_Assigned task_
Word for word, restate every record, though not the pictures.

_Data items_

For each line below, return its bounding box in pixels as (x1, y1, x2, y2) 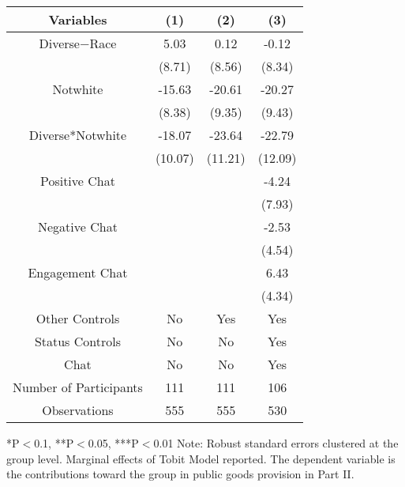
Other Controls (36, 309, 120, 327)
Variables (48, 10, 107, 28)
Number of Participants (13, 378, 143, 396)
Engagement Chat (28, 263, 128, 281)
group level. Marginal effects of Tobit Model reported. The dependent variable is (6, 450, 396, 466)
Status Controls (34, 332, 121, 350)
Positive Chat (39, 172, 115, 190)
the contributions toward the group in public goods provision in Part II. (6, 466, 354, 482)

_Expected answer_
For each line below, return its bounding box in pixels as (x1, y1, x2, y2) 
Other Controls (36, 309, 120, 327)
Variables (48, 10, 107, 28)
Number of Participants (13, 378, 143, 396)
Engagement Chat (28, 263, 128, 281)
group level. Marginal effects of Tobit Model reported. The dependent variable is (6, 450, 396, 466)
Status Controls (34, 332, 121, 350)
Positive Chat (39, 172, 115, 190)
the contributions toward the group in public goods provision in Part II. (6, 466, 354, 482)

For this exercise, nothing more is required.